The claims of the patent involved in the present controversy are the first and third, as follows:

"(1) A circuit-changing device consisting of two springs or line-terminals, each spring adjusted to normally press against a different contact-piece, and a tube or guide placed in front of said springs, in combination with a loopplug having a tip smaller than the metallic sleeve of the shank thereof, said loop-plug being adapted to be inserted in said guide to separate said springs from their contacts, respectively, while each spring is at the same time closed to a different terminal of the loop-plug."

"(3) In a circuit-changing device, the combination, with two insulated springs of different lengths, having their free ends in the same direction, of a guide in front of said springs and a plug provided with two terminals, one terminal upon the tip and the other upon the shank thereof, whereby on inserting the plug into the guide the springs are respectively closed to different terminals of said loop-plug, the shorter spring being closed upon the tip and the longer spring upon the sleeve, substantially as and for the purpose specified."

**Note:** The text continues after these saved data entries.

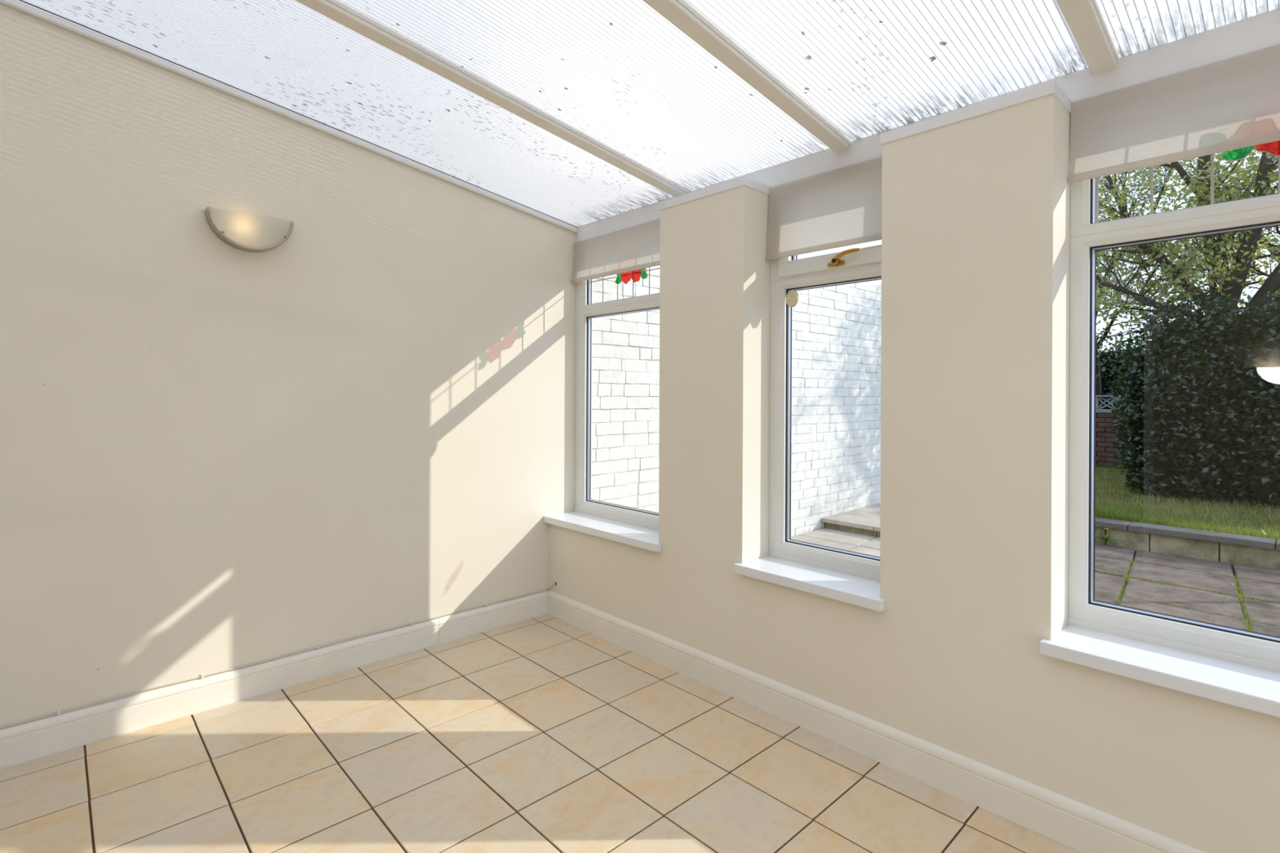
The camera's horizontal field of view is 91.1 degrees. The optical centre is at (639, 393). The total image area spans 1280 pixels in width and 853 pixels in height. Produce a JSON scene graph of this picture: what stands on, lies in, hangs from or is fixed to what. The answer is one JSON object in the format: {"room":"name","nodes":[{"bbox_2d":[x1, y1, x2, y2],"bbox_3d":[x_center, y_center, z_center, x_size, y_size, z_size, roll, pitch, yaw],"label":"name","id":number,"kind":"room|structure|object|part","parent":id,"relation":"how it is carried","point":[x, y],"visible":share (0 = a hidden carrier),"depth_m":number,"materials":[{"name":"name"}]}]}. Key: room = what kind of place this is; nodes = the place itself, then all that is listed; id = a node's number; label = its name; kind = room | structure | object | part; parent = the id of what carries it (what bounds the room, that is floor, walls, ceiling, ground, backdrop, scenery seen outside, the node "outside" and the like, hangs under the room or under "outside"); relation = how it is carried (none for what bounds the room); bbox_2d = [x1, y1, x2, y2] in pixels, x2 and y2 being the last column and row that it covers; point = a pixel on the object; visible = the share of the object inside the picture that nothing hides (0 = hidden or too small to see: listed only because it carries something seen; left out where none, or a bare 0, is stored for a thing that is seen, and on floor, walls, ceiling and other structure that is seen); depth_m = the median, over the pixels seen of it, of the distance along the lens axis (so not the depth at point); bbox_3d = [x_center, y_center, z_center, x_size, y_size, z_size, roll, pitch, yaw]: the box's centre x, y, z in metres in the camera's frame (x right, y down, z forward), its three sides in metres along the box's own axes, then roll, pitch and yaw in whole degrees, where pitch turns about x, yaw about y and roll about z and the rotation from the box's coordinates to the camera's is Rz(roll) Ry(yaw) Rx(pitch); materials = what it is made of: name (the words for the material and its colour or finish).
{"room":"sunroom","nodes":[
{"label":"sunroom","id":0,"kind":"room"},
{"bbox_2d":[0,3,881,727],"bbox_3d":[0.384,-0.045,4.930,9.424,3.028,0.252,0,0,-43],"label":"wall","id":1,"kind":"structure","parent":0,"point":[215,455],"depth_m":2.83,"materials":[{"name":"beige paint"}]},
{"bbox_2d":[204,206,293,252],"bbox_3d":[-1.699,-0.703,2.746,0.326,0.152,0.080,0,0,-43],"label":"wall lamp","id":2,"kind":"object","parent":1,"relation":"attached to","point":[242,231],"visible":1,"depth_m":2.71,"materials":[{"name":"white glass"}]},
{"bbox_2d":[0,590,548,768],"bbox_3d":[-1.762,1.271,2.735,3.298,0.135,0.022,0,0,-43],"label":"baseboard","id":3,"kind":"structure","parent":1,"relation":"attached to","point":[31,740],"depth_m":2.74,"materials":[{"name":"beige paint"}]},
{"bbox_2d":[0,582,556,728],"bbox_3d":[-1.729,1.171,2.720,3.286,0.066,0.089,0,0,-43],"label":"cable","id":4,"kind":"object","parent":1,"relation":"attached to","point":[59,712],"visible":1,"depth_m":2.76,"materials":[{"name":"white plastic"}]},
{"bbox_2d":[0,0,577,232],"bbox_3d":[-1.677,-1.292,2.804,3.500,0.520,0.022,0,0,-43],"label":"trim","id":5,"kind":"structure","parent":1,"relation":"attached to","point":[18,5],"depth_m":2.76,"materials":[{"name":"white plastic"}]},
{"bbox_2d":[575,8,1279,242],"bbox_3d":[1.542,-1.006,2.002,0.095,0.100,5.600,0,0,-43],"label":"trim","id":6,"kind":"structure","parent":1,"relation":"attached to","point":[1260,31],"depth_m":1.99,"materials":[{"name":"white plastic"}]},
{"bbox_2d":[0,613,1080,852],"bbox_3d":[0.147,1.407,0.703,3.300,0.121,5.600,0,0,-43],"label":"floor","id":7,"kind":"structure","parent":0,"point":[545,733],"depth_m":2.21,"materials":[{"name":"brown tile"}]},
{"bbox_2d":[22,0,1279,226],"bbox_3d":[0.313,-1.304,0.846,3.720,0.550,5.602,0,0,-43],"label":"ceiling","id":8,"kind":"structure","parent":0,"point":[575,113],"depth_m":2.31,"materials":[{"name":"clear plastic"}]},
{"bbox_3d":[-1.283,-1.297,2.545,3.720,0.521,0.939,0,0,-43],"label":"roof panel","id":9,"kind":"part","parent":8,"relation":"part of","materials":[{"name":"clear plastic"}]},
{"bbox_3d":[-0.646,-1.294,1.868,3.720,0.521,0.896,0,0,-43],"label":"roof panel","id":10,"kind":"part","parent":8,"relation":"part of","materials":[{"name":"clear plastic"}]},
{"bbox_3d":[-0.026,-1.291,1.207,3.720,0.521,0.893,0,0,-43],"label":"roof panel","id":11,"kind":"part","parent":8,"relation":"part of","materials":[{"name":"clear plastic"}]},
{"bbox_3d":[0.595,-1.288,0.546,3.720,0.521,0.895,0,0,-43],"label":"roof panel","id":12,"kind":"part","parent":8,"relation":"part of","materials":[{"name":"clear plastic"}]},
{"bbox_2d":[547,93,1279,852],"bbox_3d":[1.530,0.277,1.846,0.275,2.395,5.820,0,0,-43],"label":"wall","id":13,"kind":"structure","parent":0,"point":[975,211],"depth_m":2.15,"materials":[{"name":"beige paint"}]},
{"bbox_2d":[543,218,661,551],"bbox_3d":[-0.138,-0.088,3.595,0.306,1.755,0.984,0,0,-43],"label":"window","id":14,"kind":"structure","parent":13,"relation":"in","point":[637,527],"depth_m":3.84,"materials":[{"name":"white plastic"}]},
{"bbox_3d":[-0.166,0.769,3.572,0.240,0.040,0.984,0,0,-43],"label":"sill","id":15,"kind":"part","parent":14,"relation":"part of","materials":[{"name":"white plastic"}]},
{"bbox_2d":[570,218,660,283],"bbox_3d":[-0.096,-0.831,3.646,0.038,0.263,0.960,0,0,-43],"label":"roller blind","id":16,"kind":"object","parent":14,"relation":"attached to","point":[637,247],"visible":0.66,"depth_m":3.67,"materials":[{"name":"fabric"}]},
{"bbox_3d":[-0.061,0.119,3.683,0.070,1.281,0.962,0,0,-43],"label":"frame","id":17,"kind":"part","parent":14,"relation":"part of","materials":[{"name":"white plastic"}]},
{"bbox_3d":[-0.057,-0.743,3.683,0.070,0.444,0.962,0,0,-43],"label":"frame","id":18,"kind":"part","parent":14,"relation":"part of","materials":[{"name":"white plastic"}]},
{"bbox_2d":[658,176,771,210],"bbox_3d":[0.353,-0.946,3.049,0.206,0.039,0.535,0,0,-43],"label":"trim","id":19,"kind":"structure","parent":13,"relation":"on","point":[744,180],"depth_m":2.91,"materials":[{"name":"white plastic"}]},
{"bbox_2d":[733,155,884,611],"bbox_3d":[0.760,-0.084,2.638,0.306,1.755,0.679,0,0,-43],"label":"window","id":20,"kind":"structure","parent":13,"relation":"in","point":[851,577],"depth_m":2.78,"materials":[{"name":"white plastic"}]},
{"bbox_2d":[786,289,799,306],"bbox_3d":[0.691,-0.434,2.857,0.016,0.078,0.063,0,0,-43],"label":"disc","id":21,"kind":"object","parent":20,"relation":"attached to","point":[792,297],"visible":1,"depth_m":2.85,"materials":[{"name":"beige plastic"}]},
{"bbox_3d":[0.732,0.773,2.615,0.240,0.040,0.679,0,0,-43],"label":"sill","id":22,"kind":"part","parent":20,"relation":"part of","materials":[{"name":"white plastic"}]},
{"bbox_2d":[765,156,882,260],"bbox_3d":[0.809,-0.787,2.681,0.038,0.343,0.633,0,0,-43],"label":"roller blind","id":23,"kind":"object","parent":20,"relation":"attached to","point":[840,207],"visible":0.88,"depth_m":2.69,"materials":[{"name":"fabric"}]},
{"bbox_3d":[0.845,0.124,2.719,0.070,1.281,0.635,0,0,-43],"label":"frame","id":24,"kind":"part","parent":20,"relation":"part of","materials":[{"name":"white plastic"}]},
{"bbox_3d":[0.850,-0.739,2.719,0.070,0.444,0.635,0,0,-43],"label":"frame","id":25,"kind":"part","parent":20,"relation":"part of","materials":[{"name":"white plastic"}]},
{"bbox_3d":[0.852,-0.737,2.702,0.079,0.408,0.554,0,0,-43],"label":"sash","id":26,"kind":"part","parent":20,"relation":"part of","materials":[{"name":"white plastic"}]},
{"bbox_3d":[0.830,-0.551,2.661,0.008,0.020,0.074,0,0,-43],"label":"handle","id":27,"kind":"part","parent":20,"relation":"part of","materials":[{"name":"gold metal"}]},
{"bbox_3d":[0.849,-0.576,2.602,0.026,0.041,0.128,0,0,-37],"label":"handle lever","id":28,"kind":"part","parent":20,"relation":"part of","materials":[{"name":"gold metal"}]},
{"bbox_2d":[546,591,1205,852],"bbox_3d":[1.348,1.286,1.818,0.022,0.135,5.582,0,0,-43],"label":"baseboard","id":29,"kind":"structure","parent":13,"relation":"attached to","point":[1082,828],"depth_m":2.26,"materials":[{"name":"beige paint"}]},
{"bbox_2d":[880,80,1071,145],"bbox_3d":[1.154,-0.942,2.196,0.206,0.039,0.555,0,0,-43],"label":"trim","id":30,"kind":"structure","parent":13,"relation":"on","point":[1048,88],"depth_m":2.08,"materials":[{"name":"white plastic"}]},
{"bbox_2d":[1039,44,1279,717],"bbox_3d":[1.715,-0.079,1.622,0.306,1.755,1.107,0,0,-43],"label":"window","id":31,"kind":"structure","parent":13,"relation":"in","point":[1233,666],"depth_m":1.91,"materials":[{"name":"white plastic"}]},
{"bbox_3d":[1.687,0.778,1.599,0.240,0.040,1.107,0,0,-43],"label":"sill","id":32,"kind":"part","parent":31,"relation":"part of","materials":[{"name":"white plastic"}]},
{"bbox_3d":[1.800,0.128,1.703,0.070,1.281,1.063,0,0,-43],"label":"frame","id":33,"kind":"part","parent":31,"relation":"part of","materials":[{"name":"white plastic"}]},
{"bbox_2d":[1068,44,1279,183],"bbox_3d":[1.764,-0.818,1.665,0.038,0.271,1.061,0,0,-43],"label":"roller blind","id":34,"kind":"object","parent":31,"relation":"attached to","point":[1231,104],"visible":1,"depth_m":1.85,"materials":[{"name":"fabric"}]},
{"bbox_3d":[1.804,-0.734,1.703,0.070,0.444,1.063,0,0,-43],"label":"frame","id":35,"kind":"part","parent":31,"relation":"part of","materials":[{"name":"white plastic"}]},
{"label":"outside","id":36,"kind":"structure","parent":0,"visible":0},
{"bbox_2d":[1095,464,1279,542],"bbox_3d":[15.677,1.147,12.271,26.022,0.341,26.000,0,0,-43],"label":"lawn","id":37,"kind":"structure","parent":36,"point":[1113,500],"depth_m":5.97,"materials":[{"name":"green plant"}]},
{"bbox_2d":[1095,395,1134,466],"bbox_3d":[6.604,0.648,10.918,0.125,1.262,3.585,0,0,-43],"label":"wall","id":38,"kind":"structure","parent":37,"relation":"on","point":[1105,451],"depth_m":9.99,"materials":[{"name":"red brick"}]},
{"bbox_2d":[1096,332,1145,408],"bbox_3d":[8.749,0.051,11.314,1.741,2.372,2.575,0,0,-43],"label":"evergreen shrub","id":39,"kind":"object","parent":37,"relation":"on","point":[1108,376],"visible":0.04,"depth_m":11.15,"materials":[{"name":"green plant"}]},
{"bbox_2d":[1095,155,1238,413],"bbox_3d":[7.619,-2.395,10.361,3.218,7.063,2.900,0,0,31],"label":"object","id":40,"kind":"object","parent":37,"relation":"on","point":[1161,190],"visible":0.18,"depth_m":10.09,"materials":[{"name":"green plant"}]},
{"bbox_2d":[1094,517,1279,569],"bbox_3d":[5.973,1.241,3.499,0.209,0.246,6.413,0,0,-43],"label":"wall","id":41,"kind":"structure","parent":37,"relation":"on","point":[1232,548],"depth_m":5.04,"materials":[{"name":"stone"}]},
{"bbox_2d":[1096,148,1279,335],"bbox_3d":[6.850,-2.080,7.401,4.806,6.424,2.816,0,0,23],"label":"tree","id":42,"kind":"object","parent":37,"relation":"on","point":[1231,282],"visible":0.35,"depth_m":7.43,"materials":[{"name":"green plant"}]},
{"bbox_2d":[1106,289,1275,505],"bbox_3d":[6.260,0.034,7.067,1.290,2.384,1.658,0,0,-43],"label":"evergreen shrub","id":43,"kind":"object","parent":37,"relation":"on","point":[1182,419],"visible":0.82,"depth_m":6.82,"materials":[{"name":"green plant"}]},
{"bbox_2d":[1173,152,1279,275],"bbox_3d":[11.218,-2.703,9.996,5.612,7.721,3.707,0,0,39],"label":"broad tree","id":44,"kind":"object","parent":37,"relation":"on","point":[1218,153],"visible":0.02,"depth_m":10.74,"materials":[{"name":"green plant"}]},
{"bbox_2d":[1233,284,1279,510],"bbox_3d":[6.886,-0.040,6.200,1.725,2.534,1.681,0,0,-43],"label":"evergreen shrub","id":45,"kind":"object","parent":37,"relation":"on","point":[1267,413],"visible":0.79,"depth_m":6.30,"materials":[{"name":"green plant"}]},
{"bbox_2d":[1260,290,1279,326],"bbox_3d":[8.966,-0.346,8.055,1.659,3.188,1.989,0,0,-1],"label":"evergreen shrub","id":46,"kind":"object","parent":37,"relation":"on","point":[1274,298],"visible":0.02,"depth_m":8.40,"materials":[{"name":"green plant"}]},
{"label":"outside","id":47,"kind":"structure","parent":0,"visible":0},
{"bbox_2d":[791,528,1279,636],"bbox_3d":[3.876,1.433,2.572,4.144,0.265,8.020,0,0,-43],"label":"patio","id":48,"kind":"structure","parent":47,"point":[1264,583],"depth_m":4.34,"materials":[{"name":"stone"}]},
{"bbox_2d":[821,503,879,537],"bbox_3d":[2.742,1.260,5.915,1.234,0.116,1.582,0,0,-43],"label":"step","id":49,"kind":"structure","parent":48,"relation":"on","point":[866,520],"depth_m":5.99,"materials":[{"name":"stone"}]},
{"bbox_2d":[1094,528,1119,542],"bbox_3d":[4.005,1.221,5.401,0.176,0.120,0.129,0,0,11],"label":"dandelion","id":50,"kind":"object","parent":48,"relation":"on","point":[1104,538],"visible":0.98,"depth_m":5.39,"materials":[{"name":"green plant"}]},
{"bbox_2d":[1094,558,1279,631],"bbox_3d":[3.599,1.294,4.002,1.654,0.044,1.716,0,0,-43],"label":"weeds","id":51,"kind":"object","parent":48,"relation":"on","point":[1240,598],"visible":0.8,"depth_m":4.04,"materials":[{"name":"green plant"}]}
]}

Anticipation of this invention is claimed by the defendants upon similar grounds as those raised against the former patent to Scribner, which has been already considered; and that patent is itself relied upon as an anticipation of Scribner and Warner's. But this patent seems much less open to the defense of anticipation than the Scribner patent; for, although the elements employed in this invention and some of the details of methods of arrangement in respect of some of those elements are to be found in many former structures, there is nothing in the proof that shows the same combination, or anything similar to those of the patent under consideration. The reference to the Scribner patent, No. 357,538, as an anticipation, is unavailing. It is true that the means employed in that patent are to some extent utilized. There are similar springs, a plug, and a similar method of opening the circuit and of extending it. But it has not the test-strap of the Scribner combinations, nor are the normal contact-points the same. Besides, this patent has special provisions not only in the switch jack proper, but in the loop-plug also, and relatively to each other, for changing and extending the circuit, while nothing of the kind is shown in the former patent to Scribner. But, even if it had adopted the Scribner invention, the improvement upon it would nevertheless be patentable.

The Scribner and Warner invention appears to us to be of very considerable merit, and a marked improvement upon anything before attained. We have no doubt whatever of the patentability of the claims relied upon. Nor can there be any doubt, as we should suppose, that infringement is proven. The grounds for this latter. conclusion will be stated when we have reached our conclusion in regard to the other patent involved in the controversy.